Not surprisingly, the effects of the current economic recession on risk and risk management dominated the agenda. Managing change is a daily necessity in the crisis.

Not surprisingly, the effects of the current economic recession on risk and risk management dominated the agenda at this discussion in May. Some participants were concerned that governments were fighting the recession with the weapons that had caused it – notably making ‘cheap’ money available to encourage spending and stimulate recovery.

However, there was general agreement that this particular risk event has an upside for companies that are well capitalised, in that they can gain a competitive advantage over their less well capitalised or more risk averse peers in terms of acquisitions and expansion into new areas. For others, sensible cost cutting seems to be the answer for survival, provided it can be done in a way that does not jeopardise the future of the business.

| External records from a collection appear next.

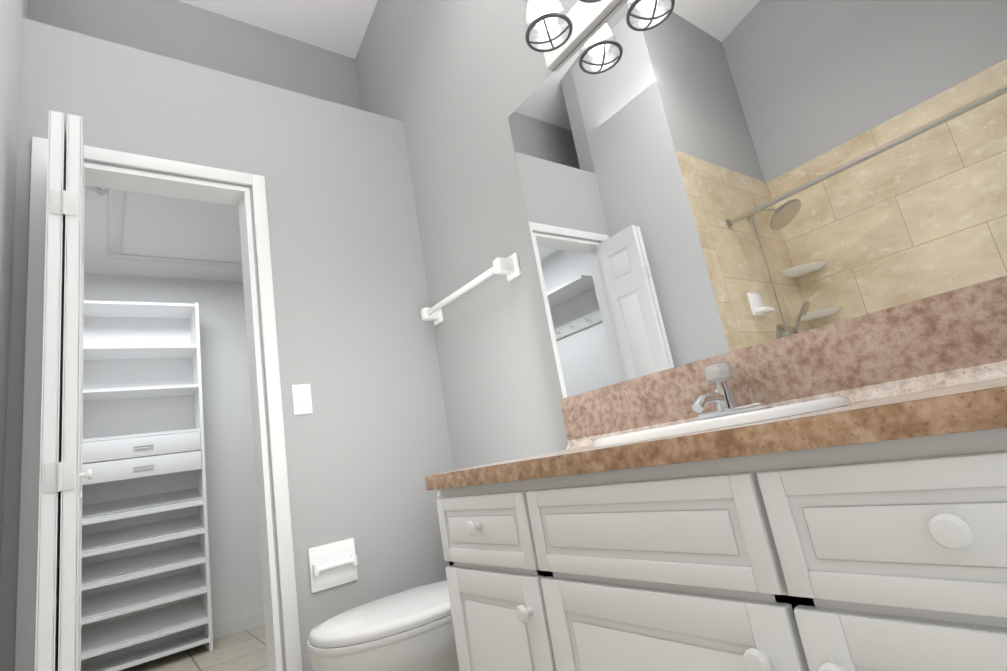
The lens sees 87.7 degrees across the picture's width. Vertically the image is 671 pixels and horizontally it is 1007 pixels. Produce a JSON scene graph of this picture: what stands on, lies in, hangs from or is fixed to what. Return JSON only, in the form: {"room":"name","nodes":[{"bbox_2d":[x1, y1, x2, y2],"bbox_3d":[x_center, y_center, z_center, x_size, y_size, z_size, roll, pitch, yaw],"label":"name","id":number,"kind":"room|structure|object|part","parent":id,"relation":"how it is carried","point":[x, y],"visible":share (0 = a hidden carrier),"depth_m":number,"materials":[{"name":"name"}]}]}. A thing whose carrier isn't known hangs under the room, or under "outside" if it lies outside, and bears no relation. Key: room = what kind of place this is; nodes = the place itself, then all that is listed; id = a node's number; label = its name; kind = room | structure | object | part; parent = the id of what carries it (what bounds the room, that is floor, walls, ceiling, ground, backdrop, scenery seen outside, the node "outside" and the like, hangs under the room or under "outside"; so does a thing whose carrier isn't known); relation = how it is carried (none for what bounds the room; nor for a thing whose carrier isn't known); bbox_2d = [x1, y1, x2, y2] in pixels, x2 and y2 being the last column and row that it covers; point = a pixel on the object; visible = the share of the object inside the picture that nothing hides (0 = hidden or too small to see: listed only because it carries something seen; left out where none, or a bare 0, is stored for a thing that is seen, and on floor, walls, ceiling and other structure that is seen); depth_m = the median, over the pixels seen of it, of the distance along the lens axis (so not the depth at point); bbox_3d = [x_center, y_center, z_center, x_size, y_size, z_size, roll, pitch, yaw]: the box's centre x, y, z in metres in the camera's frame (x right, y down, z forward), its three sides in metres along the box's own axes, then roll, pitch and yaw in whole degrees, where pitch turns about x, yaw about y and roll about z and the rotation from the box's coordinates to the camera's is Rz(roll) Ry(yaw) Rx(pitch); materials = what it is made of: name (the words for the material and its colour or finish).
{"room":"bathroom","nodes":[
{"label":"bathroom","id":0,"kind":"room"},
{"bbox_2d":[0,0,22,572],"bbox_3d":[-1.355,-0.363,1.407,0.002,3.400,0.598,0,-16,-37],"label":"wall","id":1,"kind":"structure","parent":0,"point":[11,14],"depth_m":1.52,"materials":[{"name":"grey paint"}]},
{"bbox_2d":[23,0,26,18],"bbox_3d":[-1.932,-0.778,1.195,1.173,4.300,0.718,0,-16,-37],"label":"wall block","id":2,"kind":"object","parent":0,"point":[25,9],"visible":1,"depth_m":1.91,"materials":[{"name":"grey paint"}]},
{"bbox_2d":[84,187,242,281],"bbox_3d":[-2.000,-0.723,2.976,2.030,0.120,2.110,0,-16,-37],"label":"ceiling","id":3,"kind":"structure","parent":0,"point":[97,260],"depth_m":3.45,"materials":[{"name":"white paint"}]},
{"bbox_2d":[85,185,101,198],"bbox_3d":[-2.068,-0.714,2.613,0.110,0.033,0.110,0,-16,-37],"label":"smoke detector","id":4,"kind":"object","parent":3,"relation":"attached to","point":[92,192],"visible":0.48,"depth_m":2.61,"materials":[{"name":"white paint"}]},
{"bbox_2d":[108,189,241,267],"bbox_3d":[-1.863,-0.637,3.135,0.800,0.022,1.040,0,-16,-37],"label":"attic hatch","id":5,"kind":"structure","parent":3,"relation":"attached to","point":[150,227],"depth_m":3.12,"materials":[{"name":"white paint"}]},
{"bbox_2d":[84,273,263,624],"bbox_3d":[-2.311,0.780,3.483,1.910,2.440,0.140,0,-16,-37],"label":"wall","id":6,"kind":"structure","parent":0,"point":[235,558],"depth_m":3.66,"materials":[{"name":"white paint"}]},
{"bbox_2d":[212,610,264,639],"bbox_3d":[-2.067,1.890,3.166,1.908,0.085,0.012,0,-16,-37],"label":"baseboard","id":7,"kind":"structure","parent":6,"relation":"attached to","point":[235,625],"depth_m":3.42,"materials":[{"name":"white paint"}]},
{"bbox_2d":[119,624,267,670],"bbox_3d":[-0.576,1.168,0.738,2.770,0.100,6.140,0,-16,-37],"label":"floor","id":8,"kind":"structure","parent":0,"point":[245,650],"depth_m":2.97,"materials":[{"name":"tile"}]},
{"bbox_2d":[81,300,212,670],"bbox_3d":[-2.218,0.850,3.221,0.640,2.158,0.303,0,-16,-37],"label":"shelving unit","id":9,"kind":"object","parent":8,"relation":"on","point":[146,592],"visible":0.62,"depth_m":3.23,"materials":[{"name":"white wood"}]},
{"bbox_3d":[-2.401,-0.167,3.460,0.604,0.018,0.277,0,-16,-37],"label":"shelf","id":10,"kind":"part","parent":9,"relation":"part of","materials":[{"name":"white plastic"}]},
{"bbox_3d":[-2.352,0.109,3.397,0.604,0.018,0.277,0,-16,-37],"label":"shelf","id":11,"kind":"part","parent":9,"relation":"part of","materials":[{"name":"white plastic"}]},
{"bbox_3d":[-2.308,0.364,3.338,0.604,0.018,0.277,0,-16,-37],"label":"shelf","id":12,"kind":"part","parent":9,"relation":"part of","materials":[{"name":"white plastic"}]},
{"bbox_3d":[-2.169,0.670,3.157,0.600,0.116,0.018,0,-16,-37],"label":"drawer","id":13,"kind":"part","parent":9,"relation":"part of","materials":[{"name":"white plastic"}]},
{"bbox_3d":[-2.148,0.786,3.131,0.600,0.114,0.018,0,-16,-37],"label":"drawer","id":14,"kind":"part","parent":9,"relation":"part of","materials":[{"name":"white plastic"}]},
{"bbox_3d":[-2.157,0.664,3.142,0.100,0.008,0.008,0,-16,-37],"label":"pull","id":15,"kind":"part","parent":9,"relation":"part of","materials":[{"name":"silver metal"}]},
{"bbox_3d":[-2.137,0.781,3.115,0.100,0.008,0.008,0,-16,-37],"label":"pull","id":16,"kind":"part","parent":9,"relation":"part of","materials":[{"name":"silver metal"}]},
{"bbox_3d":[-2.050,1.831,3.003,0.604,0.018,0.277,0,-16,-37],"label":"shelf","id":17,"kind":"part","parent":9,"relation":"part of","materials":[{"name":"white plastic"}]},
{"bbox_2d":[307,492,458,670],"bbox_3d":[-0.216,0.889,1.664,0.777,0.722,0.470,0,-16,-37],"label":"toilet","id":18,"kind":"object","parent":8,"relation":"on","point":[412,629],"visible":0.25,"depth_m":1.44,"materials":[{"name":"white ceramic"}]},
{"bbox_3d":[-0.292,0.862,1.617,0.600,0.018,0.380,0,-16,-37],"label":"seat","id":19,"kind":"part","parent":18,"relation":"part of","materials":[{"name":"white ceramic"}]},
{"bbox_3d":[-0.293,0.838,1.624,0.594,0.028,0.378,0,-16,-37],"label":"lid","id":20,"kind":"part","parent":18,"relation":"part of","materials":[{"name":"white ceramic"}]},
{"bbox_3d":[-0.236,1.054,1.589,0.645,0.380,0.372,0,-16,-37],"label":"bowl","id":21,"kind":"part","parent":18,"relation":"part of","materials":[{"name":"white ceramic"}]},
{"bbox_2d":[426,412,1006,670],"bbox_3d":[0.484,0.579,0.928,0.572,0.758,1.379,0,-16,-37],"label":"bathroom vanity","id":22,"kind":"object","parent":8,"relation":"on","point":[832,497],"depth_m":0.71,"materials":[{"name":"white wood"}]},
{"bbox_3d":[-0.153,0.497,1.343,0.006,0.154,0.032,0,-16,-37],"label":"drawer","id":23,"kind":"part","parent":22,"relation":"part of","materials":[{"name":"white wood"}]},
{"bbox_3d":[-0.088,0.822,1.259,0.006,0.500,0.055,0,-16,-37],"label":"door","id":24,"kind":"part","parent":22,"relation":"part of","materials":[{"name":"white wood"}]},
{"bbox_3d":[-0.070,0.442,1.205,0.030,0.035,0.035,0,-16,-37],"label":"knob","id":25,"kind":"part","parent":22,"relation":"part of","materials":[{"name":"white ceramic"}]},
{"bbox_3d":[-0.065,0.391,1.228,0.006,0.032,0.308,0,-16,-37],"label":"drawer","id":26,"kind":"part","parent":22,"relation":"part of","materials":[{"name":"white wood"}]},
{"bbox_3d":[-0.054,0.450,1.215,0.005,0.062,0.278,0,-16,-37],"label":"drawer","id":27,"kind":"part","parent":22,"relation":"part of","materials":[{"name":"white wood"}]},
{"bbox_3d":[-0.044,0.508,1.201,0.006,0.032,0.308,0,-16,-37],"label":"drawer","id":28,"kind":"part","parent":22,"relation":"part of","materials":[{"name":"white wood"}]},
{"bbox_3d":[-0.047,0.450,1.220,0.013,0.154,0.370,0,-16,-37],"label":"drawer","id":29,"kind":"part","parent":22,"relation":"part of","materials":[{"name":"white wood"}]},
{"bbox_3d":[-0.034,0.565,1.188,0.006,0.055,0.262,0,-16,-37],"label":"door","id":30,"kind":"part","parent":22,"relation":"part of","materials":[{"name":"white wood"}]},
{"bbox_3d":[0.004,0.778,1.139,0.005,0.362,0.232,0,-16,-37],"label":"door","id":31,"kind":"part","parent":22,"relation":"part of","materials":[{"name":"white wood"}]},
{"bbox_3d":[0.011,0.778,1.145,0.013,0.500,0.370,0,-16,-37],"label":"door","id":32,"kind":"part","parent":22,"relation":"part of","materials":[{"name":"white wood"}]},
{"bbox_3d":[0.042,0.561,1.058,0.030,0.035,0.035,0,-16,-37],"label":"knob","id":33,"kind":"part","parent":22,"relation":"part of","materials":[{"name":"white"}]},
{"bbox_3d":[0.044,0.403,1.085,0.006,0.154,0.032,0,-16,-37],"label":"drawer","id":34,"kind":"part","parent":22,"relation":"part of","materials":[{"name":"white wood"}]},
{"bbox_3d":[0.069,0.391,1.053,0.006,0.154,0.032,0,-16,-37],"label":"drawer","id":35,"kind":"part","parent":22,"relation":"part of","materials":[{"name":"white wood"}]},
{"bbox_3d":[0.095,0.735,1.019,0.006,0.500,0.055,0,-16,-37],"label":"door","id":36,"kind":"part","parent":22,"relation":"part of","materials":[{"name":"white wood"}]},
{"bbox_3d":[0.133,0.717,0.969,0.006,0.500,0.055,0,-16,-37],"label":"door","id":37,"kind":"part","parent":22,"relation":"part of","materials":[{"name":"white wood"}]},
{"bbox_3d":[0.192,0.269,0.892,0.006,0.032,0.428,0,-16,-37],"label":"drawer","id":38,"kind":"part","parent":22,"relation":"part of","materials":[{"name":"white wood"}]},
{"bbox_3d":[0.203,0.328,0.879,0.005,0.062,0.398,0,-16,-37],"label":"drawer","id":39,"kind":"part","parent":22,"relation":"part of","materials":[{"name":"white wood"}]},
{"bbox_3d":[0.213,0.387,0.865,0.006,0.032,0.428,0,-16,-37],"label":"drawer","id":40,"kind":"part","parent":22,"relation":"part of","materials":[{"name":"white wood"}]},
{"bbox_3d":[0.210,0.328,0.884,0.013,0.154,0.490,0,-16,-37],"label":"drawer","id":41,"kind":"part","parent":22,"relation":"part of","materials":[{"name":"white wood"}]},
{"bbox_3d":[0.223,0.443,0.852,0.006,0.055,0.382,0,-16,-37],"label":"door","id":42,"kind":"part","parent":22,"relation":"part of","materials":[{"name":"white wood"}]},
{"bbox_3d":[0.261,0.656,0.804,0.005,0.362,0.352,0,-16,-37],"label":"door","id":43,"kind":"part","parent":22,"relation":"part of","materials":[{"name":"white wood"}]},
{"bbox_2d":[425,376,1006,483],"bbox_3d":[0.420,0.199,1.026,0.553,0.038,1.392,0,-16,-37],"label":"countertop","id":44,"kind":"structure","parent":22,"relation":"on","point":[978,397],"depth_m":0.69,"materials":[{"name":"brown stone"}]},
{"bbox_2d":[545,384,892,455],"bbox_3d":[0.424,0.254,1.042,0.420,0.174,0.510,0,-16,-37],"label":"sink","id":45,"kind":"object","parent":44,"relation":"in","point":[807,403],"depth_m":0.95,"materials":[{"name":"white ceramic"}]},
{"bbox_2d":[691,362,772,420],"bbox_3d":[0.475,0.119,1.169,0.156,0.123,0.160,0,-16,-37],"label":"faucet","id":46,"kind":"object","parent":44,"relation":"on","point":[724,397],"depth_m":1.18,"materials":[{"name":"silver metal"}]},
{"bbox_3d":[0.242,0.233,0.869,0.020,0.037,1.379,0,-16,-37],"label":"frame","id":47,"kind":"part","parent":22,"relation":"part of","materials":[{"name":"brown"}]},
{"bbox_3d":[0.268,0.656,0.809,0.013,0.500,0.490,0,-16,-37],"label":"door","id":48,"kind":"part","parent":22,"relation":"part of","materials":[{"name":"white wood"}]},
{"bbox_3d":[0.336,0.264,0.704,0.006,0.154,0.032,0,-16,-37],"label":"drawer","id":49,"kind":"part","parent":22,"relation":"part of","materials":[{"name":"white wood"}]},
{"bbox_3d":[0.331,0.423,0.680,0.030,0.035,0.035,0,-16,-37],"label":"knob","id":50,"kind":"part","parent":22,"relation":"part of","materials":[{"name":"white ceramic"}]},
{"bbox_3d":[0.361,0.253,0.672,0.006,0.154,0.032,0,-16,-37],"label":"drawer","id":51,"kind":"part","parent":22,"relation":"part of","materials":[{"name":"white wood"}]},
{"bbox_3d":[0.387,0.596,0.637,0.006,0.500,0.055,0,-16,-37],"label":"door","id":52,"kind":"part","parent":22,"relation":"part of","materials":[{"name":"white wood"}]},
{"bbox_3d":[0.387,0.397,0.608,0.030,0.035,0.035,0,-16,-37],"label":"knob","id":53,"kind":"part","parent":22,"relation":"part of","materials":[{"name":"white ceramic"}]},
{"bbox_3d":[0.475,0.202,0.537,0.013,0.154,0.400,0,-16,-37],"label":"drawer","id":54,"kind":"part","parent":22,"relation":"part of","materials":[{"name":"white wood"}]},
{"bbox_3d":[0.458,0.143,0.544,0.006,0.032,0.338,0,-16,-37],"label":"drawer","id":55,"kind":"part","parent":22,"relation":"part of","materials":[{"name":"white wood"}]},
{"bbox_3d":[0.425,0.578,0.588,0.006,0.500,0.055,0,-16,-37],"label":"door","id":56,"kind":"part","parent":22,"relation":"part of","materials":[{"name":"white wood"}]},
{"bbox_3d":[0.533,0.530,0.462,0.013,0.500,0.400,0,-16,-37],"label":"door","id":57,"kind":"part","parent":22,"relation":"part of","materials":[{"name":"white wood"}]},
{"bbox_3d":[0.469,0.202,0.532,0.005,0.062,0.308,0,-16,-37],"label":"drawer","id":58,"kind":"part","parent":22,"relation":"part of","materials":[{"name":"white wood"}]},
{"bbox_3d":[0.478,0.260,0.518,0.006,0.032,0.338,0,-16,-37],"label":"drawer","id":59,"kind":"part","parent":22,"relation":"part of","materials":[{"name":"white wood"}]},
{"bbox_3d":[0.488,0.317,0.505,0.006,0.055,0.292,0,-16,-37],"label":"door","id":60,"kind":"part","parent":22,"relation":"part of","materials":[{"name":"white wood"}]},
{"bbox_3d":[0.449,0.196,0.526,0.030,0.035,0.035,0,-16,-37],"label":"knob","id":61,"kind":"part","parent":22,"relation":"part of","materials":[{"name":"white ceramic"}]},
{"bbox_2d":[27,0,360,109],"bbox_3d":[-2.013,-1.798,2.499,2.630,1.740,0.120,0,-16,-37],"label":"wall","id":62,"kind":"structure","parent":0,"point":[182,31],"depth_m":2.70,"materials":[{"name":"grey paint"}]},
{"bbox_2d":[0,18,453,670],"bbox_3d":[-0.915,0.140,2.031,1.457,2.560,0.120,0,-16,-37],"label":"wall","id":63,"kind":"structure","parent":0,"point":[368,448],"depth_m":2.12,"materials":[{"name":"grey paint"}]},
{"bbox_2d":[36,111,77,670],"bbox_3d":[-1.212,0.339,1.439,0.064,1.993,0.291,0,-16,-37],"label":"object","id":64,"kind":"object","parent":63,"relation":"attached to","point":[45,637],"depth_m":1.35,"materials":[{"name":"white paint"}]},
{"bbox_2d":[35,110,50,670],"bbox_3d":[-1.174,0.308,1.335,0.004,1.993,0.062,0,-16,-37],"label":"stile","id":65,"kind":"structure","parent":64,"relation":"attached to","point":[39,528],"depth_m":1.33,"materials":[{"name":"white paint"}]},
{"bbox_2d":[56,554,59,670],"bbox_3d":[-1.126,0.846,1.323,0.002,0.558,0.127,0,-16,-37],"label":"bifold leaf","id":66,"kind":"object","parent":64,"relation":"attached to","point":[58,610],"visible":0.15,"depth_m":1.34,"materials":[{"name":"white paint"}]},
{"bbox_2d":[56,462,61,491],"bbox_3d":[-1.114,0.354,1.315,0.010,0.072,0.011,0,-16,-37],"label":"pin","id":67,"kind":"object","parent":64,"relation":"attached to","point":[59,477],"visible":1,"depth_m":1.31,"materials":[{"name":"white paint"}]},
{"bbox_2d":[52,113,65,670],"bbox_3d":[-1.149,0.308,1.353,0.004,1.993,0.062,0,-16,-37],"label":"stile","id":68,"kind":"structure","parent":64,"relation":"attached to","point":[58,432],"depth_m":1.36,"materials":[{"name":"white paint"}]},
{"bbox_3d":[-1.116,0.355,1.318,0.058,0.072,0.003,0,-16,-37],"label":"closet bifold hinge","id":69,"kind":"part","parent":64,"relation":"part of","materials":[{"name":"white metal"}]},
{"bbox_2d":[58,499,60,546],"bbox_3d":[-1.187,0.501,1.402,0.004,0.120,0.163,0,-16,-37],"label":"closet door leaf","id":70,"kind":"structure","parent":64,"relation":"attached to","point":[59,519],"depth_m":1.36,"materials":[{"name":"white paint"}]},
{"bbox_2d":[60,251,64,492],"bbox_3d":[-1.258,0.098,1.494,0.002,0.680,0.127,0,-16,-37],"label":"panel","id":71,"kind":"object","parent":64,"relation":"attached to","point":[62,360],"visible":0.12,"depth_m":1.48,"materials":[{"name":"white paint"}]},
{"bbox_3d":[-1.245,-0.375,1.486,0.058,0.072,0.003,0,-16,-37],"label":"closet bifold hinge","id":72,"kind":"part","parent":64,"relation":"part of","materials":[{"name":"white metal"}]},
{"bbox_2d":[62,190,66,214],"bbox_3d":[-1.242,-0.376,1.482,0.010,0.072,0.011,0,-16,-37],"label":"pin","id":73,"kind":"object","parent":64,"relation":"attached to","point":[64,200],"visible":1,"depth_m":1.48,"materials":[{"name":"white paint"}]},
{"bbox_2d":[64,215,64,256],"bbox_3d":[-1.327,-0.296,1.585,0.004,0.100,0.163,0,-16,-37],"label":"closet door leaf","id":74,"kind":"structure","parent":64,"relation":"attached to","point":[64,235],"depth_m":1.55,"materials":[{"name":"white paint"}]},
{"bbox_2d":[65,133,66,171],"bbox_3d":[-1.374,-0.565,1.646,0.004,0.110,0.163,0,-16,-37],"label":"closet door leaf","id":75,"kind":"structure","parent":64,"relation":"attached to","point":[65,149],"depth_m":1.59,"materials":[{"name":"white paint"}]},
{"bbox_2d":[60,114,80,670],"bbox_3d":[-1.195,0.340,1.455,0.029,1.993,0.287,0,-16,-37],"label":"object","id":76,"kind":"object","parent":63,"relation":"attached to","point":[68,582],"visible":0.78,"depth_m":1.37,"materials":[{"name":"white paint"}]},
{"bbox_2d":[58,114,68,670],"bbox_3d":[-1.141,0.308,1.359,0.004,1.993,0.062,0,-16,-37],"label":"stile","id":77,"kind":"structure","parent":76,"relation":"attached to","point":[60,586],"depth_m":1.36,"materials":[{"name":"white paint"}]},
{"bbox_2d":[75,116,82,670],"bbox_3d":[-1.117,0.308,1.378,0.004,1.993,0.062,0,-16,-37],"label":"stile","id":78,"kind":"structure","parent":76,"relation":"attached to","point":[78,432],"depth_m":1.38,"materials":[{"name":"white paint"}]},
{"bbox_2d":[78,550,80,670],"bbox_3d":[-1.093,0.846,1.348,0.002,0.558,0.127,0,-16,-37],"label":"bifold leaf","id":79,"kind":"object","parent":76,"relation":"attached to","point":[79,615],"visible":0.54,"depth_m":1.39,"materials":[{"name":"white paint"}]},
{"bbox_2d":[79,497,81,542],"bbox_3d":[-1.154,0.501,1.427,0.004,0.120,0.163,0,-16,-37],"label":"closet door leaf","id":80,"kind":"structure","parent":76,"relation":"attached to","point":[80,520],"depth_m":1.43,"materials":[{"name":"white paint"}]},
{"bbox_2d":[80,263,82,490],"bbox_3d":[-1.225,0.098,1.519,0.002,0.680,0.127,0,-16,-37],"label":"panel","id":81,"kind":"object","parent":76,"relation":"attached to","point":[81,373],"visible":0.48,"depth_m":1.53,"materials":[{"name":"white paint"}]},
{"bbox_2d":[80,161,84,670],"bbox_3d":[-1.248,0.371,1.550,0.004,1.993,0.062,0,-16,-37],"label":"closet door leaf","id":82,"kind":"structure","parent":76,"relation":"attached to","point":[82,426],"depth_m":1.57,"materials":[{"name":"white paint"}]},
{"bbox_2d":[82,173,83,217],"bbox_3d":[-1.317,-0.428,1.640,0.002,0.135,0.127,0,-16,-37],"label":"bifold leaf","id":83,"kind":"object","parent":76,"relation":"attached to","point":[82,195],"visible":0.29,"depth_m":1.61,"materials":[{"name":"white paint"}]},
{"bbox_2d":[82,218,83,262],"bbox_3d":[-1.294,-0.296,1.610,0.004,0.100,0.163,0,-16,-37],"label":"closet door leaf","id":84,"kind":"structure","parent":76,"relation":"attached to","point":[82,242],"depth_m":1.59,"materials":[{"name":"white paint"}]},
{"bbox_2d":[83,141,83,185],"bbox_3d":[-1.341,-0.565,1.671,0.004,0.110,0.163,0,-16,-37],"label":"closet door leaf","id":85,"kind":"structure","parent":76,"relation":"attached to","point":[83,163],"depth_m":1.67,"materials":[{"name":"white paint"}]},
{"bbox_2d":[80,469,93,478],"bbox_3d":[-1.096,0.366,1.379,0.030,0.026,0.025,0,-16,-37],"label":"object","id":86,"kind":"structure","parent":76,"relation":"attached to","point":[88,474],"depth_m":1.37,"materials":[{"name":"white paint"}]},
{"bbox_2d":[14,137,302,670],"bbox_3d":[-1.137,0.364,1.773,0.718,2.090,0.141,0,-16,-37],"label":"door frame","id":87,"kind":"structure","parent":63,"relation":"attached to","point":[108,177],"depth_m":1.85,"materials":[{"name":"white paint"}]},
{"bbox_2d":[291,384,312,414],"bbox_3d":[-0.773,0.244,2.015,0.070,0.116,0.012,0,-16,-37],"label":"switch plate","id":88,"kind":"object","parent":63,"relation":"attached to","point":[302,399],"visible":1,"depth_m":2.01,"materials":[{"name":"white plastic"}]},
{"bbox_2d":[308,538,357,592],"bbox_3d":[-0.612,0.833,1.904,0.170,0.150,0.042,0,-16,-37],"label":"toilet paper holder","id":89,"kind":"object","parent":63,"relation":"attached to","point":[334,564],"visible":1,"depth_m":1.90,"materials":[{"name":"white ceramic"}]},
{"bbox_2d":[178,0,377,58],"bbox_3d":[-0.773,-2.868,0.893,2.890,1.229,4.610,0,-16,-37],"label":"ceiling","id":90,"kind":"structure","parent":0,"point":[338,26],"depth_m":2.93,"materials":[{"name":"white paint"}]},
{"bbox_2d":[355,0,623,470],"bbox_3d":[0.089,-0.946,2.014,0.120,4.300,6.140,0,-16,-37],"label":"wall","id":91,"kind":"structure","parent":0,"point":[452,85],"depth_m":2.19,"materials":[{"name":"grey paint"}]},
{"bbox_2d":[420,253,520,325],"bbox_3d":[-0.164,-0.177,2.177,0.084,0.090,0.656,0,-16,-37],"label":"towel rail","id":92,"kind":"object","parent":91,"relation":"attached to","point":[509,266],"visible":1,"depth_m":2.04,"materials":[{"name":"white ceramic"}]},
{"bbox_2d":[525,0,621,69],"bbox_3d":[0.327,-1.142,1.439,0.200,0.289,0.875,0,-16,-37],"label":"sconce","id":93,"kind":"object","parent":91,"relation":"attached to","point":[556,35],"visible":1,"depth_m":1.64,"materials":[{"name":"white glass"}]},
{"bbox_3d":[0.126,-1.039,1.662,0.133,0.201,0.133,0,-16,-37],"label":"lamp shade","id":94,"kind":"part","parent":93,"relation":"part of","materials":[{"name":"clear glass"}]},
{"bbox_3d":[0.249,-1.097,1.501,0.133,0.201,0.133,0,-16,-37],"label":"lamp shade","id":95,"kind":"part","parent":93,"relation":"part of","materials":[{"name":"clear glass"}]},
{"bbox_2d":[508,0,1006,397],"bbox_3d":[0.515,-0.503,1.354,0.006,1.086,1.385,0,-16,-37],"label":"mirror","id":96,"kind":"object","parent":91,"relation":"attached to","point":[702,179],"visible":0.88,"depth_m":1.24,"materials":[{"name":"clear glass"}]},
{"bbox_2d":[559,276,1006,449],"bbox_3d":[0.615,0.100,1.210,0.020,0.166,1.391,0,-16,-37],"label":"backsplash","id":97,"kind":"structure","parent":91,"relation":"attached to","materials":[{"name":"brown stone"}]}
]}

Opinion was divided as to whether more regulation was the answer to preventing the kind of actions that led to the recession in the first place. The downside of more stringent regulation is that it can over-burden SMEs, who make a very significant contribution to most

European countries’ economies. But all participants agreed that good management and their improved understanding of risks were key in helping businesses not simply to recover but also to recover in a way that would leave them fitter to take advantage of post-recession opportunities. In terms of the risk manager’s role, this means communicating the right information at board level.

There was concern that governments are bailing out large organisations at the expense of SMEs – and more concern too that whistle blowing does not reap its just rewards. ‘Nobody likes the bad guy complaining about the risks,’ said one participant.

At a time when public confidence is key to an organisation’s survival, the media also came in for some criticism. Is the power of the press too great? And could its focus on the next ‘sexy’ risk issue encourage companies to ignore historic risks, even though they have not lessened in importance? A long-term perspective remains valid.

Managing change is a daily necessity in the crisis and, for organisations to do this effectively, risk managers need the ear of their senior management. ‘Trying to discuss the downside is still an issue,’ said one participant. Companies also need to be flexible and willing to divert resources to exploit new and potentially lucrative areas – provided that they have people who understand these new markets. The meeting concluded with a discussion of the insurance market and the likely effects of the current economic climate on future premium rates.